- _What the task asks_: Go through the records below and report each line with "indentation" in it.

(Data shown)

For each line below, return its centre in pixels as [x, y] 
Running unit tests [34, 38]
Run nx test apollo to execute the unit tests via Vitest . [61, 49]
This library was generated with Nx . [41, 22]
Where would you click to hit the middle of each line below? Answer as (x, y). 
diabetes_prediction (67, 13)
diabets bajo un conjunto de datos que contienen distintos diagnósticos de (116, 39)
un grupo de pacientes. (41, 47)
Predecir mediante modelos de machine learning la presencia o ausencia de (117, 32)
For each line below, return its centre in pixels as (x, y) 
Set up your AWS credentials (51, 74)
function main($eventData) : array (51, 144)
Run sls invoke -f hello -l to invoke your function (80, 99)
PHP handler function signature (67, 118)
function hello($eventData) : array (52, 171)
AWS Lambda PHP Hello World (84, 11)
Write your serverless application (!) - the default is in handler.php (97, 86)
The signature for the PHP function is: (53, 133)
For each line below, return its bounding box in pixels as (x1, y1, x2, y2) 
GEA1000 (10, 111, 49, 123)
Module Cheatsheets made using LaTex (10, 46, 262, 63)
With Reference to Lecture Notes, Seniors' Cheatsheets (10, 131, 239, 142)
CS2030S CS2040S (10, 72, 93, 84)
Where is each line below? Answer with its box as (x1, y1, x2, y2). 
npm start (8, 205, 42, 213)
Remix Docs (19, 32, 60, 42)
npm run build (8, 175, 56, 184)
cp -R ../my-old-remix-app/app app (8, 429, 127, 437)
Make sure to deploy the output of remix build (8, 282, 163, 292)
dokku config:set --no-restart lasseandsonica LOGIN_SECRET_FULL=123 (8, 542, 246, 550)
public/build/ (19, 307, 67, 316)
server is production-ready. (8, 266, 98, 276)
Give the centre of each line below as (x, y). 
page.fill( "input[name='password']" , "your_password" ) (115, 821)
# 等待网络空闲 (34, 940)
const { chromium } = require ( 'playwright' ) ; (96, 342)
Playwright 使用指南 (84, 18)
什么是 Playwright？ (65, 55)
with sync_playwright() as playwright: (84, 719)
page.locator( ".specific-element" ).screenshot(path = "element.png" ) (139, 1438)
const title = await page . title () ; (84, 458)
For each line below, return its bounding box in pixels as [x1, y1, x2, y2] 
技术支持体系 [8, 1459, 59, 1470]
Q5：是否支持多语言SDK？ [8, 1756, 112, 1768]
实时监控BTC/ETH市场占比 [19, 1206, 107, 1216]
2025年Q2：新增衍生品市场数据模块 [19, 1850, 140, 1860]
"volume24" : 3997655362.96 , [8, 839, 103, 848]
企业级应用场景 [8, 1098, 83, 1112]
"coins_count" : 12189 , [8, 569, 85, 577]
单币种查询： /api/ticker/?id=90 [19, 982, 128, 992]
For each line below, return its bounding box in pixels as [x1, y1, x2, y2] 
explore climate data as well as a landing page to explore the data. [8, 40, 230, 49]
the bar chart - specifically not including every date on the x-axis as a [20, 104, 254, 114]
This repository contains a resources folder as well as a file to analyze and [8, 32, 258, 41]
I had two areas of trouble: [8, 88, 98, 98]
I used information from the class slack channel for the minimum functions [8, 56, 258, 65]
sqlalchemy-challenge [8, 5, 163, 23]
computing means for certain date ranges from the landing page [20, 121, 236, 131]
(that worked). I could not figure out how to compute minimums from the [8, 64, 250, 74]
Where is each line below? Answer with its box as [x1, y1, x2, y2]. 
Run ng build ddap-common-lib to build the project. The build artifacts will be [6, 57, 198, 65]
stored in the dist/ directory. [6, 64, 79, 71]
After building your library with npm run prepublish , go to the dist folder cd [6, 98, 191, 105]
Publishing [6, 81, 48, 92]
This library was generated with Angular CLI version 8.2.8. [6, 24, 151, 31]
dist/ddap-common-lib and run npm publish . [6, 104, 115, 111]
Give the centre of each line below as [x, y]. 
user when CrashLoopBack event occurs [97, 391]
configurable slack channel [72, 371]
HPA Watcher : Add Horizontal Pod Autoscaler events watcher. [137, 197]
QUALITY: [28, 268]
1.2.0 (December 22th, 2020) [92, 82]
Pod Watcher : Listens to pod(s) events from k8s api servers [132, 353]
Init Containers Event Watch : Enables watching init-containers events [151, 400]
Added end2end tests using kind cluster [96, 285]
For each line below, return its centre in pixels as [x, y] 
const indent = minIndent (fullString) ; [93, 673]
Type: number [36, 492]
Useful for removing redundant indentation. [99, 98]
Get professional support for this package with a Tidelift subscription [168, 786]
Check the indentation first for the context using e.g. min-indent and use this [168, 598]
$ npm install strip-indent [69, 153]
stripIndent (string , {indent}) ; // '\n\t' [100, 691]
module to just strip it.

(End Data shown)

- _Written solution_:
Useful for removing redundant indentation. [99, 98]
Check the indentation first for the context using e.g. min-indent and use this [168, 598]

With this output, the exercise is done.